Note, we split this up from the [`benchmarking-make-inputs.ipynb`](benchmarking-make-inputs.ipynb) script because this task requires significantly less memory (and therefore a less expensive machine), but still takes some time so we only want to do it once. Operations should be achievable with < 35 GB memory.

In [None]:
import os

import pandas as pd
import xarray as xr

: 

In [None]:
# --- read in dat
s3_path = 's3://carbonplan-ocr/evaluation/1.0.0/'
savename = 'benchmarking-input-dat.zarr'
ds = xr.open_zarr(os.path.join(s3_path, savename))

In [None]:
# --- filter to four slices
#     (CONUS, west, east, testbox) and later (all data, non-burnable)
slicenames = {
    # "testbox": {"minlat": 42.7, "maxlat": 46.3, "minlon": -116.8, "maxlon": -112.8},
    'CONUS': None,
    # "West of -98": {"maxlon": -98},
    # "East of -98": {"minlon": -98},
}

outdict = {}  # to hold outputs
for slc_key, slc_val in slicenames.items():
    if slc_key == 'testbox':
        outdict[slc_key] = ds.sel(
            latitude=slice(slc_val['minlat'], slc_val['maxlat']),
            longitude=slice(slc_val['minlon'], slc_val['maxlon']),
        )
    elif slc_key == 'CONUS':
        outdict[slc_key] = ds.copy()

    elif slc_key == 'West of -98':
        outdict[slc_key] = ds.where(ds['longitude'] < slc_val['maxlon'], drop=True)

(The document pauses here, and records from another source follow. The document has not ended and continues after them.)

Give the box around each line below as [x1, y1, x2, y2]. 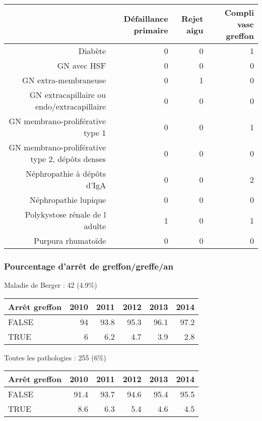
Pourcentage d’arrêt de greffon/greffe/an [4, 259, 173, 272]
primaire [134, 24, 168, 36]
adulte [84, 220, 106, 232]
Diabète [78, 45, 106, 57]
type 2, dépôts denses [30, 153, 106, 165]
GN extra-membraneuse [22, 74, 106, 86]
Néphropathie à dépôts [25, 168, 106, 179]
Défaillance [123, 12, 168, 24]
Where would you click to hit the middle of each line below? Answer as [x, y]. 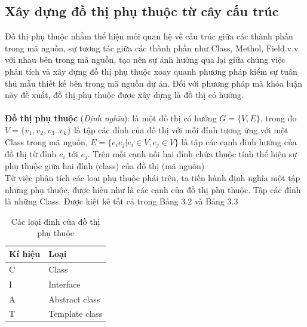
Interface [65, 284]
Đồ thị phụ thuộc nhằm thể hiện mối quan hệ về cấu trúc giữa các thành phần [149, 36]
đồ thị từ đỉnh [31, 154]
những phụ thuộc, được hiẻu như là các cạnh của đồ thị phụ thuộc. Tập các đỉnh [153, 189]
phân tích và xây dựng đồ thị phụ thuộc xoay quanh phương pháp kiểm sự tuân [151, 71]
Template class [76, 314]
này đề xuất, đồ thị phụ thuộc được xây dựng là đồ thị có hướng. [124, 95]
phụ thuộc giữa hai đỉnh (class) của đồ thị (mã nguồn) [105, 166]
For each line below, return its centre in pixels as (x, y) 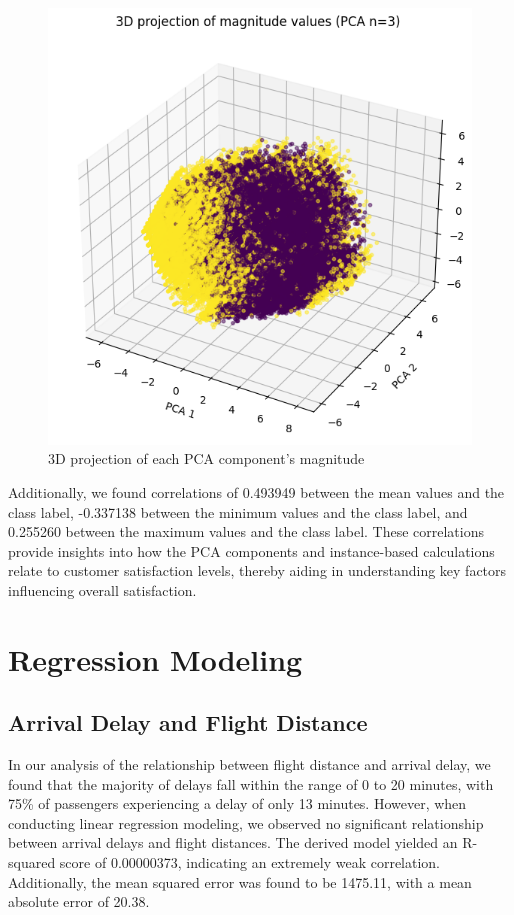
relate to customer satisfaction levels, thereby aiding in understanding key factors (257, 570)
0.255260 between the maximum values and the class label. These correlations (246, 531)
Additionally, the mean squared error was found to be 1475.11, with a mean (240, 881)
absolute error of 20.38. (79, 901)
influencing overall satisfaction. (102, 589)
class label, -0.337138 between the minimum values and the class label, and (238, 511)
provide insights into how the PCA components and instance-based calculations (251, 550)
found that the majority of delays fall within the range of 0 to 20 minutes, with (251, 783)
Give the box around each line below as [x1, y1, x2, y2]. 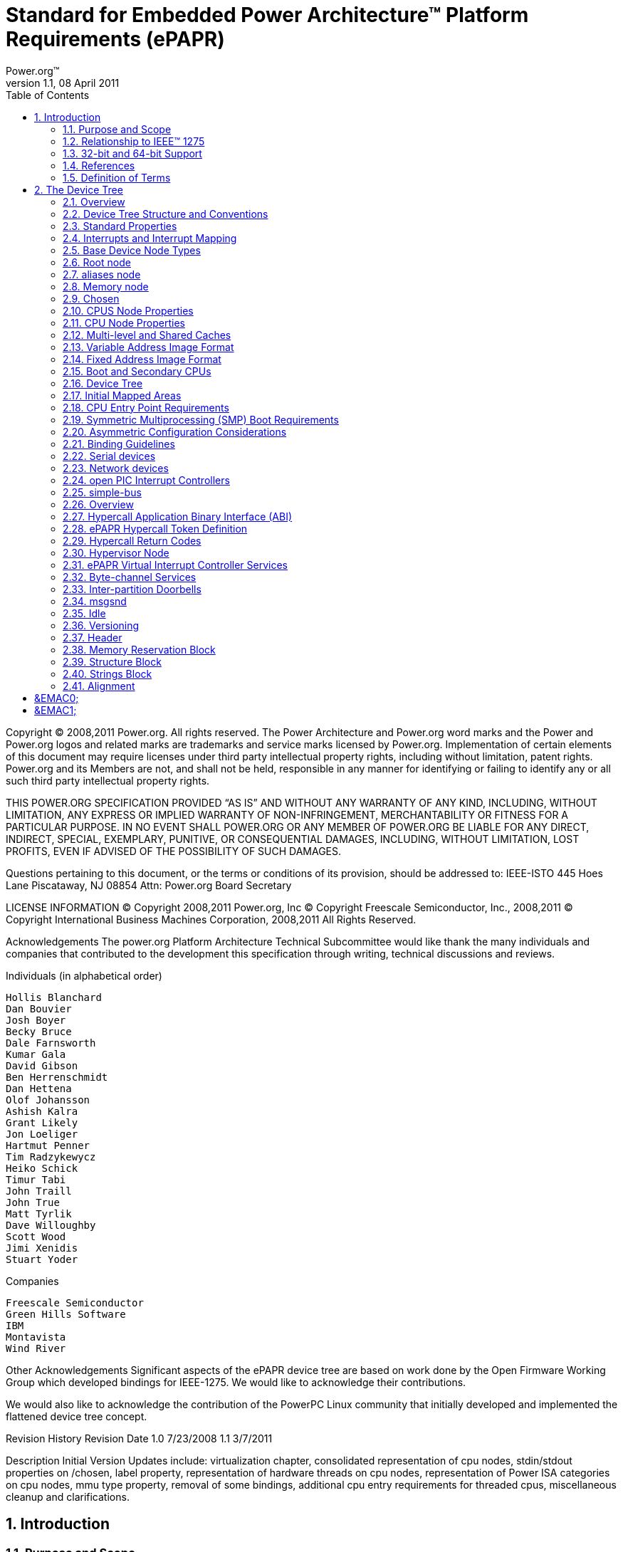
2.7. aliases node [63, 268, 141, 280]
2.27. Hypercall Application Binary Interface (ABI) [63, 510, 293, 523]
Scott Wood [6, 1230, 66, 1242]
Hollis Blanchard [6, 991, 102, 1003]
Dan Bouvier [6, 1002, 72, 1014]
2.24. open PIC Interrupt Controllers [63, 473, 230, 486]
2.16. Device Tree [63, 377, 143, 389]
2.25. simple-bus [63, 486, 142, 498]
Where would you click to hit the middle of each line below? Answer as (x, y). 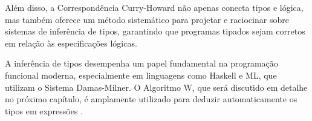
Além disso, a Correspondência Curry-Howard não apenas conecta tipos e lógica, (154, 7)
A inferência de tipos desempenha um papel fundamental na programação (141, 63)
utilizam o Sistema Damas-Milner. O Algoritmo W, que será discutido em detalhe (156, 87)
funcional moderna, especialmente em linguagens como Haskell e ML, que (141, 75)
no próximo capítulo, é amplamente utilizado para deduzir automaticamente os (151, 99)
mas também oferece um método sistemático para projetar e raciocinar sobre (147, 19)
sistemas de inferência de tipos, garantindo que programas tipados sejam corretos (155, 31)
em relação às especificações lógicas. (71, 43)
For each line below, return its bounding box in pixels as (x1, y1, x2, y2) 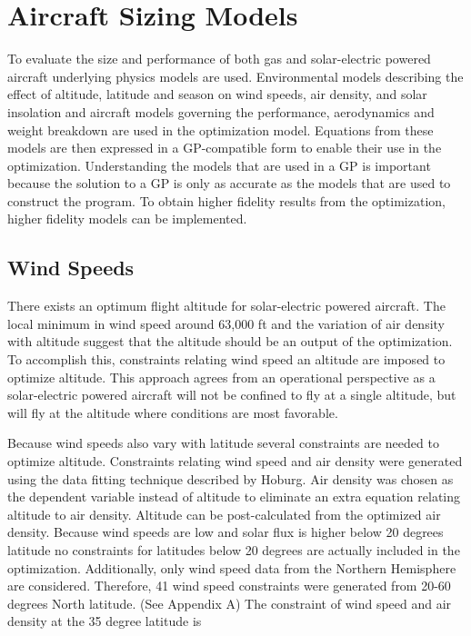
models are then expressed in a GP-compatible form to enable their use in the (7, 138, 442, 157)
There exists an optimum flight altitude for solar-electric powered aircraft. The (7, 296, 446, 315)
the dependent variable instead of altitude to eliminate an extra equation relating (7, 487, 461, 506)
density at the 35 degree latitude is (7, 611, 202, 631)
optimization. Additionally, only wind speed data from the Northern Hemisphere (7, 558, 456, 577)
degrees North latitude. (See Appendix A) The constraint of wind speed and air (7, 593, 452, 612)
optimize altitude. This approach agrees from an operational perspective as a (7, 367, 436, 386)
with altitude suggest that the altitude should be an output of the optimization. (7, 332, 453, 351)
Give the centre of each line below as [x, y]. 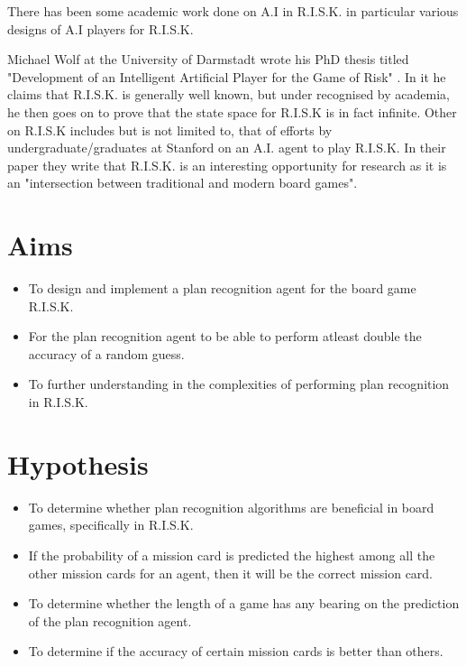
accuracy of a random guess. [106, 353]
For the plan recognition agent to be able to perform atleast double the [225, 336]
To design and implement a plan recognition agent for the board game [222, 288]
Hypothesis [78, 463]
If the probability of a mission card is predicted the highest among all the [232, 555]
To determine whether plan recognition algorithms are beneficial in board [231, 507]
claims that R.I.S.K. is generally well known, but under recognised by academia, [228, 94]
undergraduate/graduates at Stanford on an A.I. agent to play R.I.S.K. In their [227, 148]
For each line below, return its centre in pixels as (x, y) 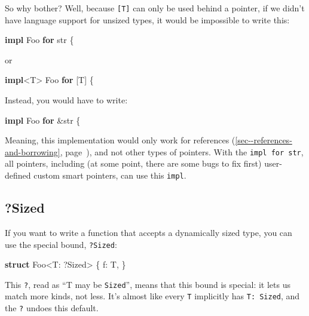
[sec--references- (264, 140)
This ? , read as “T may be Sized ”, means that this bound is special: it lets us (148, 284)
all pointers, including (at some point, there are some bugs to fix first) (133, 163)
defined (18, 175)
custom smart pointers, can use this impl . (110, 175)
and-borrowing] (33, 151)
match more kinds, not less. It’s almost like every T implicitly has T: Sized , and (152, 296)
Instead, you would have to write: (66, 100)
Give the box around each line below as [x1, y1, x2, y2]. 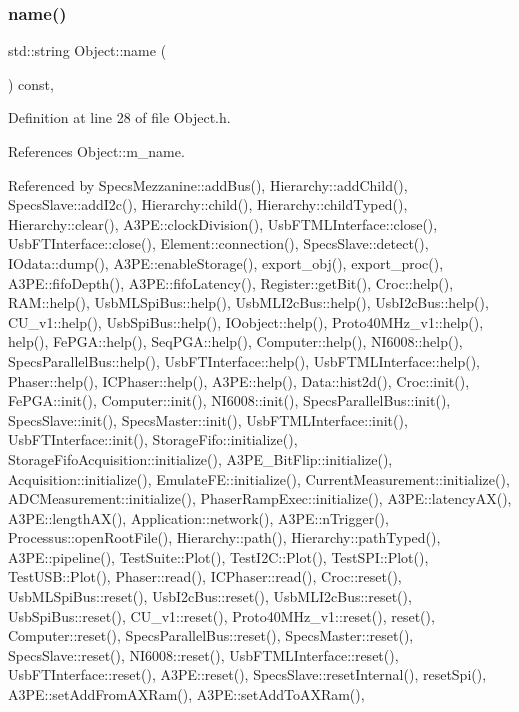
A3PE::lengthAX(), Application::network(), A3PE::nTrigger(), [8, 507, 389, 528]
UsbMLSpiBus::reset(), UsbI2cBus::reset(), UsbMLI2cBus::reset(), [8, 586, 412, 607]
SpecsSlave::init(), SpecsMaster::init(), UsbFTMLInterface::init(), [8, 409, 408, 430]
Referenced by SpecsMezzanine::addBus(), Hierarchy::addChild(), [8, 174, 408, 195]
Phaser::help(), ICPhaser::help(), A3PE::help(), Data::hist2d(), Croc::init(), [8, 370, 470, 391]
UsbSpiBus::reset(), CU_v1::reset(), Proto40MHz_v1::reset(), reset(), [8, 605, 435, 626]
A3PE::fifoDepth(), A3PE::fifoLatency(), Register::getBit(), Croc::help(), [8, 272, 454, 293]
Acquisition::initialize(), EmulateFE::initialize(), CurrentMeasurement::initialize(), [8, 468, 510, 489]
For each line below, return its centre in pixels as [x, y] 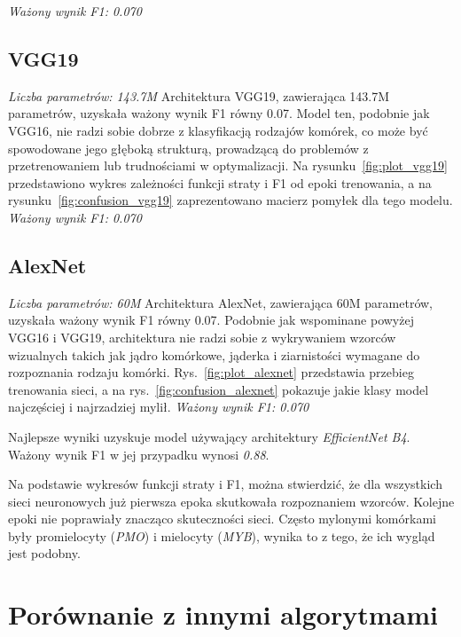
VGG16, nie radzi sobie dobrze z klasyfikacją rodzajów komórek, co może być [218, 130]
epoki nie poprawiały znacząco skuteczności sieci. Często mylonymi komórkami [222, 519]
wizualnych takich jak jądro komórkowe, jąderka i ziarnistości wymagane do [214, 354]
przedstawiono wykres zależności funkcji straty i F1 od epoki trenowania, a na [220, 182]
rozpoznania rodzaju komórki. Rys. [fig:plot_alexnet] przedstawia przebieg [211, 372]
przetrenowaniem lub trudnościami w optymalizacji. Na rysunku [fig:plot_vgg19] [228, 165]
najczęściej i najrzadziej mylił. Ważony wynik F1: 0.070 [159, 407]
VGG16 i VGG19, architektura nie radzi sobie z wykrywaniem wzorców [202, 337]
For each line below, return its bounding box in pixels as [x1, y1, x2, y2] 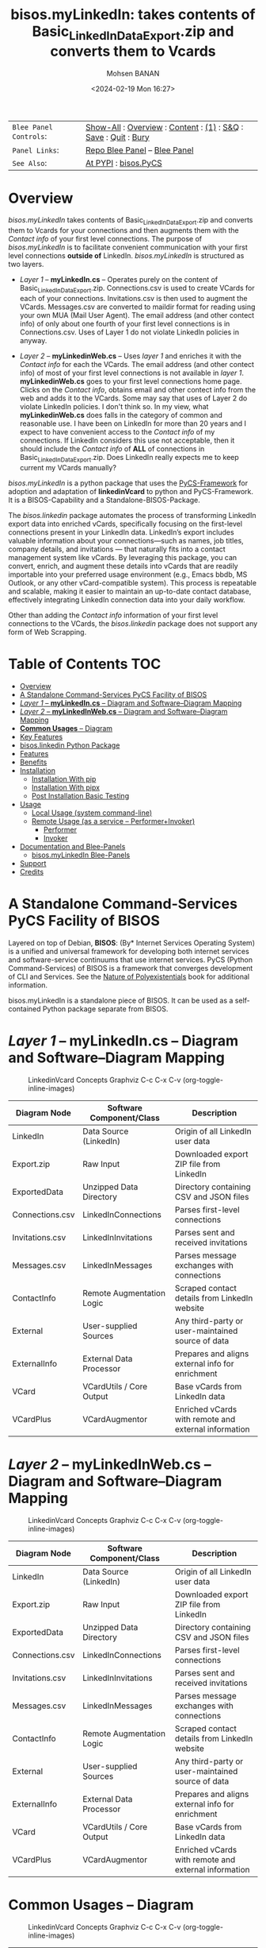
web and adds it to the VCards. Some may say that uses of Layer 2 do [19, 393, 248, 403]
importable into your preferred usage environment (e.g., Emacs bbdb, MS [8, 570, 248, 579]
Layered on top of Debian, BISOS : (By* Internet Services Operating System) [8, 937, 256, 947]
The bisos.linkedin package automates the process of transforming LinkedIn [8, 510, 256, 520]
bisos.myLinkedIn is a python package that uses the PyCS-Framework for [8, 478, 249, 488]
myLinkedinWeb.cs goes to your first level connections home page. [19, 377, 242, 386]
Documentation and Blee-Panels [19, 841, 126, 851]
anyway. [19, 336, 47, 346]
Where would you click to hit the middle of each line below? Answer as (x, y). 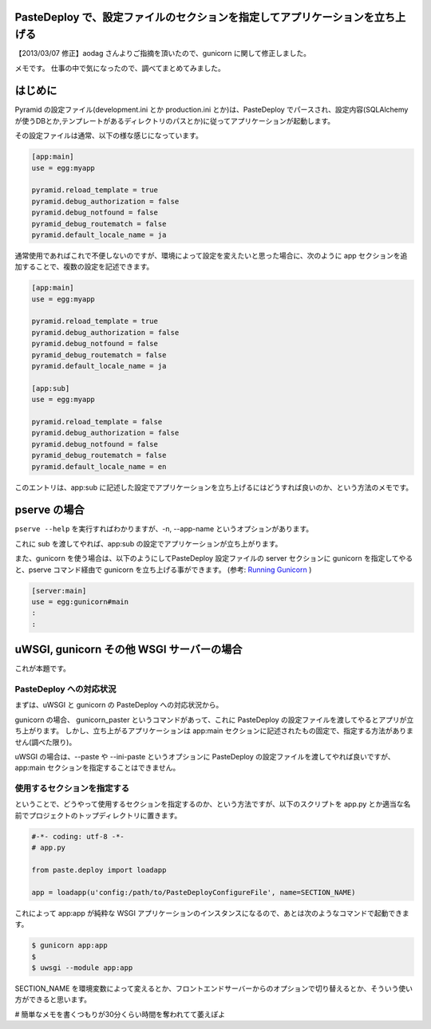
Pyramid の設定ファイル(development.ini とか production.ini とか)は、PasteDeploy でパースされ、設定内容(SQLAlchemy (212, 110)
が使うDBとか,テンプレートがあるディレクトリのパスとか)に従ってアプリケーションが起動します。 (175, 120)
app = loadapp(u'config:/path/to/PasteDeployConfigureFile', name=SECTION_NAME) (194, 892)
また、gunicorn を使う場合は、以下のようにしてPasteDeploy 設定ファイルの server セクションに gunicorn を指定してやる (214, 558)
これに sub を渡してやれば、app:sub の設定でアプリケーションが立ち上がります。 (148, 543)
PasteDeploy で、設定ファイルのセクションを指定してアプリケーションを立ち (205, 17)
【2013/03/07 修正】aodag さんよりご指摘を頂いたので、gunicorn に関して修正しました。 (163, 53)
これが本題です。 (43, 668)
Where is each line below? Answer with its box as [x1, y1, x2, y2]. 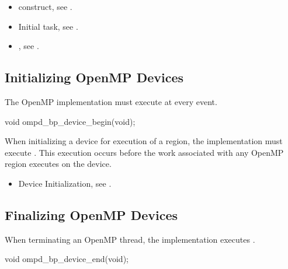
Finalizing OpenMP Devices [5, 205, 178, 223]
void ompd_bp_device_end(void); [5, 253, 129, 265]
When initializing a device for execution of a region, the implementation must [5, 135, 283, 147]
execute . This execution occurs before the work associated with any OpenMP [5, 146, 284, 158]
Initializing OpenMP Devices [5, 68, 184, 86]
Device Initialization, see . [18, 177, 112, 189]
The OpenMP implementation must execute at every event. [5, 95, 217, 107]
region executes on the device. [5, 158, 112, 170]
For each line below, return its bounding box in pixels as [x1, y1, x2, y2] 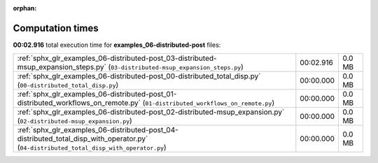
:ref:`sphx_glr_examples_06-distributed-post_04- [17, 125, 178, 135]
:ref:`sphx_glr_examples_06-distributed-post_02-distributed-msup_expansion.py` [17, 107, 285, 117]
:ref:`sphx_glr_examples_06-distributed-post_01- [17, 90, 177, 99]
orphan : [13, 4, 37, 12]
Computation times [13, 22, 99, 34]
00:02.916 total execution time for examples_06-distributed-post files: [13, 41, 221, 49]
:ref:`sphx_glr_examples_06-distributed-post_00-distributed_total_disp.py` [17, 71, 261, 81]
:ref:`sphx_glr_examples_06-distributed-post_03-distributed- [17, 53, 217, 63]
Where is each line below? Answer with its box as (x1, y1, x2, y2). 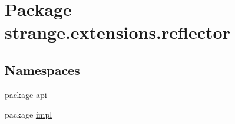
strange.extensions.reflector (5, 20, 230, 44)
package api (5, 88, 47, 100)
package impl (5, 108, 52, 120)
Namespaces (5, 60, 80, 79)
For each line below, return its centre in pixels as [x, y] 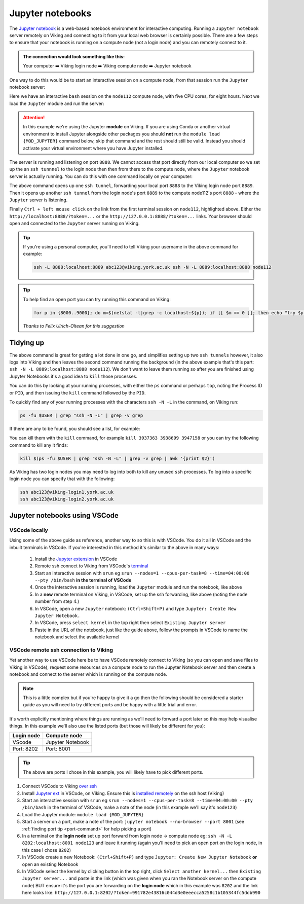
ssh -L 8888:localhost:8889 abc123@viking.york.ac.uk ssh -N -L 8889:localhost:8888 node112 [153, 267]
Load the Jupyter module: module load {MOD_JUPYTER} [83, 814]
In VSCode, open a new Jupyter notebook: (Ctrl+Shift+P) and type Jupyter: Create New [136, 608]
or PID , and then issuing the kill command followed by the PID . [78, 392]
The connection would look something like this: [74, 56]
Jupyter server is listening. [39, 200]
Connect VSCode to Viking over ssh [60, 786]
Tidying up [27, 343]
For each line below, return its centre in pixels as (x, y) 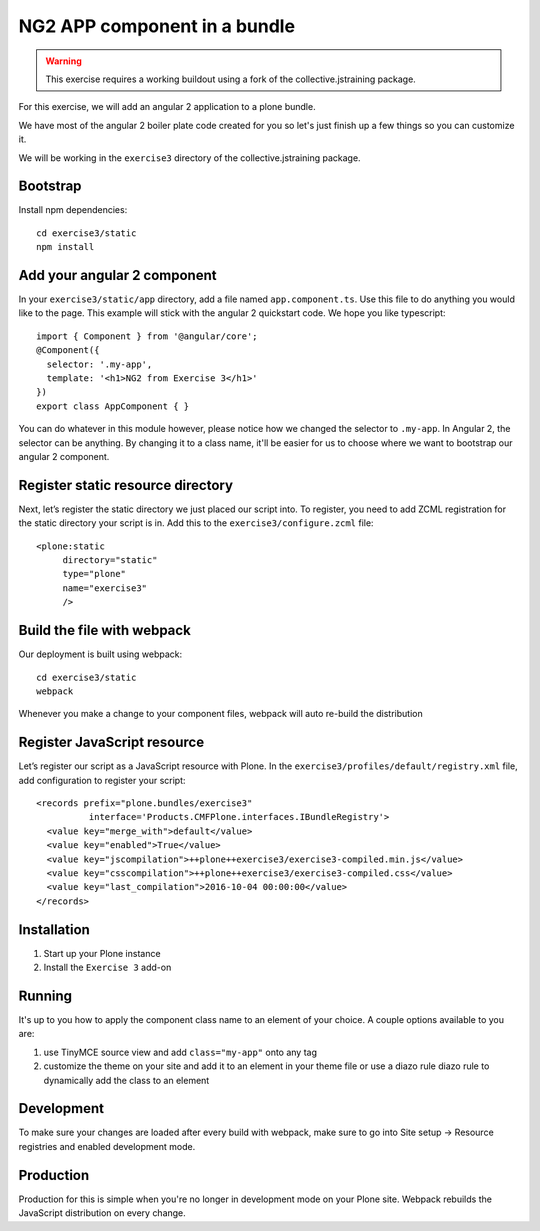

    elif slc_key == 'East of -98':
        outdict[slc_key] = ds.where(ds['longitude'] >= slc_val['minlon'], drop=True)

## Create N bins of data (for plotting distributions)

In [5]:
# --- set bin bounds
n_bins = 10000  # this number controls distribution resolution
bp_range = (0, 0.14)  # to confirm max: dsslice['burn_probability_2011'].max(skipna=True).compute()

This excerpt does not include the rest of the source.